◆ **Material supplied**
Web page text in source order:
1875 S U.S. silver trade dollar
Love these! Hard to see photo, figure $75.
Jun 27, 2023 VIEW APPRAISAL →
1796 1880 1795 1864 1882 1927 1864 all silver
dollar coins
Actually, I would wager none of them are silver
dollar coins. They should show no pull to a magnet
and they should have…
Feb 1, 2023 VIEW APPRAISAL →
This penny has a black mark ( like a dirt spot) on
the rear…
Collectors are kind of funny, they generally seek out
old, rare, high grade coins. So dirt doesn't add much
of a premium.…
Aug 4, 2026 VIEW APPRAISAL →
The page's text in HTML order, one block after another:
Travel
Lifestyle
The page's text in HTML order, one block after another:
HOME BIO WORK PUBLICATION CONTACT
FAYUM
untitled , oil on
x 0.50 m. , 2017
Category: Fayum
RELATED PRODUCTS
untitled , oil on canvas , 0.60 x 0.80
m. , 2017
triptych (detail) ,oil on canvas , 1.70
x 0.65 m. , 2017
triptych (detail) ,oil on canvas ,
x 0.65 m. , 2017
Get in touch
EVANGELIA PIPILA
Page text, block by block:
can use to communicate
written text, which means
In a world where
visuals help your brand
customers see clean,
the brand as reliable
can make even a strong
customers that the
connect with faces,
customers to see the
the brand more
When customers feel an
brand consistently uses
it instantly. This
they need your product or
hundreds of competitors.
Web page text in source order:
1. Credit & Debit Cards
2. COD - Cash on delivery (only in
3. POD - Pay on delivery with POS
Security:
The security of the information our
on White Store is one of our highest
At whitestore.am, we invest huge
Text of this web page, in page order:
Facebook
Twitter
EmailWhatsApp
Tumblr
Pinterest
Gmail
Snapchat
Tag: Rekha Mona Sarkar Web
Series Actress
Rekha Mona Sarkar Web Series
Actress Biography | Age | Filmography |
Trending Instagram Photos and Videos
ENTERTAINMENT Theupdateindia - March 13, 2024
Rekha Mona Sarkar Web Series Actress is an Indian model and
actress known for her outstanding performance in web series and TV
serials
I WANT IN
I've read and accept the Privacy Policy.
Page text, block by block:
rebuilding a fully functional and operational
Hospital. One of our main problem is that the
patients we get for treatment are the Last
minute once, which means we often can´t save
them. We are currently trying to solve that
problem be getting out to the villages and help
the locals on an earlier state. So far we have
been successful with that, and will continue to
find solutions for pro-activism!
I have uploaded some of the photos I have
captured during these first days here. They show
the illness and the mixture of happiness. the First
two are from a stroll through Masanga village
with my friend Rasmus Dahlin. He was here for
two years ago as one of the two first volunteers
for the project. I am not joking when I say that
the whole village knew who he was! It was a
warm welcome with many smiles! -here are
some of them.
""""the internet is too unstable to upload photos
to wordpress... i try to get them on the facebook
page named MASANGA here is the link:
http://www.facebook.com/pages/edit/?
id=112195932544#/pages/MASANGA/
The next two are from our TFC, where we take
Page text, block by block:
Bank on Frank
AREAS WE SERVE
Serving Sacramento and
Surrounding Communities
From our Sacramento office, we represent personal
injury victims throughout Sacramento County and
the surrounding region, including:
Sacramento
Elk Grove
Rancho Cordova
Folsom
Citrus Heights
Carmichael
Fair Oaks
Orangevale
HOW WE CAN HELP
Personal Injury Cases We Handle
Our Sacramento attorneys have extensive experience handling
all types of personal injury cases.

◆ **Work to be completed**
Would you retype exactly the lines above, from the line with "Bank on Frank" to the line with "Personal Injury Cases We Handle", with both end lines kept and nothing more?

◆ **Your solution**
Bank on Frank
AREAS WE SERVE
Serving Sacramento and
Surrounding Communities
From our Sacramento office, we represent personal
injury victims throughout Sacramento County and
the surrounding region, including:
Sacramento
Elk Grove
Rancho Cordova
Folsom
Citrus Heights
Carmichael
Fair Oaks
Orangevale
HOW WE CAN HELP
Personal Injury Cases We Handle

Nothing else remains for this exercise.